Institutional money management's use of technology is expected to burgeon in the next two years, with that growth driven by a better understanding of what to do with it, sources said.
"The difference between people's experience with how they interface with technology in their personal lives and their consumer lives, and the gap between how they deal with that technology in their investing lives, are quickly closing," said Sudhir Nair, managing director, global head of Aladdin business in BlackRock Inc.'s solutions unit, New York. "That is creating incredible change."
Added Thomas Kim, CEO of fintech software provider Enfusion Ltd. LLC, New York, "Today, everything is centered around data — accessing it, using it, extracting insights from it — and in the next two years, there will be much more advancements in how … to utilize intelligence in extracting those insights in a much faster and more meaningful way. It's not that it hasn't started already, but it's such in a nascent state today that business intelligence using artificial intelligence will become much more common practice."

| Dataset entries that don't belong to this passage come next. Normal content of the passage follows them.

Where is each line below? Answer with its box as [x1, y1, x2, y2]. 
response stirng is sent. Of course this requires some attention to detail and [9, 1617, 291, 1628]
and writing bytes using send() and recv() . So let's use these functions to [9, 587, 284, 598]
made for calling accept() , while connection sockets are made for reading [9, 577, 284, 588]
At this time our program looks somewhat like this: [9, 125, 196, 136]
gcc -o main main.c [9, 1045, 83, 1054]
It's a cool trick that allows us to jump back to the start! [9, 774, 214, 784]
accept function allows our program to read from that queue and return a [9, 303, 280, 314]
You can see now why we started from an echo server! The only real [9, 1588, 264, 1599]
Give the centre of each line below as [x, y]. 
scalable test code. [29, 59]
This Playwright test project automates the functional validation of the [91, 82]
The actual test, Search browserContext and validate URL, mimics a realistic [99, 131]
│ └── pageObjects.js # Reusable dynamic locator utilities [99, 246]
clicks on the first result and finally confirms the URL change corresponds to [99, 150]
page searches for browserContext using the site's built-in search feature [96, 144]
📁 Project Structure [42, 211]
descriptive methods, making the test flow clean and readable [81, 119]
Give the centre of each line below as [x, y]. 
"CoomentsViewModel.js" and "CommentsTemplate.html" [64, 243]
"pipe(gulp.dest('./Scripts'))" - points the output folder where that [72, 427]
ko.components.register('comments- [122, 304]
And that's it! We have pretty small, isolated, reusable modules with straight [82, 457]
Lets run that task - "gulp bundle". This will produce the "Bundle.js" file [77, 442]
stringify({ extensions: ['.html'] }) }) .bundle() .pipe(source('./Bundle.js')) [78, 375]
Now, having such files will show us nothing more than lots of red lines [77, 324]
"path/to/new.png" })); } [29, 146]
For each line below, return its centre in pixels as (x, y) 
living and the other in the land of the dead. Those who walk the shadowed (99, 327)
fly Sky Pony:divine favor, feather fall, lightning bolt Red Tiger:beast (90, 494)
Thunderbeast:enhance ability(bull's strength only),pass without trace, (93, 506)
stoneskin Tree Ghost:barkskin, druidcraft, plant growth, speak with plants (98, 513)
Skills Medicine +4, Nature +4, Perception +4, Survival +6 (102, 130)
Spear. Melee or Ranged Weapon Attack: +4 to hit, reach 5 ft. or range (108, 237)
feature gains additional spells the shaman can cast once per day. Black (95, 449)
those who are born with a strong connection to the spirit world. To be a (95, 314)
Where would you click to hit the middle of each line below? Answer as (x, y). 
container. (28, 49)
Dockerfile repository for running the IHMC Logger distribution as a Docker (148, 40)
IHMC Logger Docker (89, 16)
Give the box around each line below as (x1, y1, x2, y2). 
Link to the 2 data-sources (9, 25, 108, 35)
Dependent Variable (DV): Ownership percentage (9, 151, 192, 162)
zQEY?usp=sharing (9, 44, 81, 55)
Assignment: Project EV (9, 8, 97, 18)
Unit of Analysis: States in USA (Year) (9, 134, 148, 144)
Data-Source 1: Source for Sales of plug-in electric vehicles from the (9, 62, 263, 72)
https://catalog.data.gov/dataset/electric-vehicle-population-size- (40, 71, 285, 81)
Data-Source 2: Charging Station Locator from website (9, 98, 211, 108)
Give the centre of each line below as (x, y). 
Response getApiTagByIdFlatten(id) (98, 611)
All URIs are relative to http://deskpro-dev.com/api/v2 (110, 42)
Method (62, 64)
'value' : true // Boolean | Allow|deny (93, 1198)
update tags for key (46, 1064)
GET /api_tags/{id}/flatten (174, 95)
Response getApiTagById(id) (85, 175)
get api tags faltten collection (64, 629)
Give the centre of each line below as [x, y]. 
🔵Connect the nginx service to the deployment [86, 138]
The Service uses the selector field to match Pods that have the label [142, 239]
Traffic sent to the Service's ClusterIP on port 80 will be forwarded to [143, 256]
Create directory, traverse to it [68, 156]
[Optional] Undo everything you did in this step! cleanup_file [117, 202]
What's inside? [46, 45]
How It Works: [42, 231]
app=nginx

Continued developments and improvements in investment management technology over the next couple of years will revolve around:
- Efficient data analysis.
- Customized investment strategies.
- Digitization of investment processes.
- Cybersecurity.
Much of the promise of technology has centered around data, said Eric Bernstein, president of asset management solutions at Broadridge Financial Solutions Inc., New York, but data's use has not matched its potential because the industry still generally employs traditional low-tech methods across their operational infrastructure.
"Start with the allocators," Mr. Bernstein said. "If you think about what asset owners get from every manager, they're getting everything from a PDF report or an Excel spreadsheet to access to an investor portal. The struggle they're facing is in normalizing and homogenizing that information."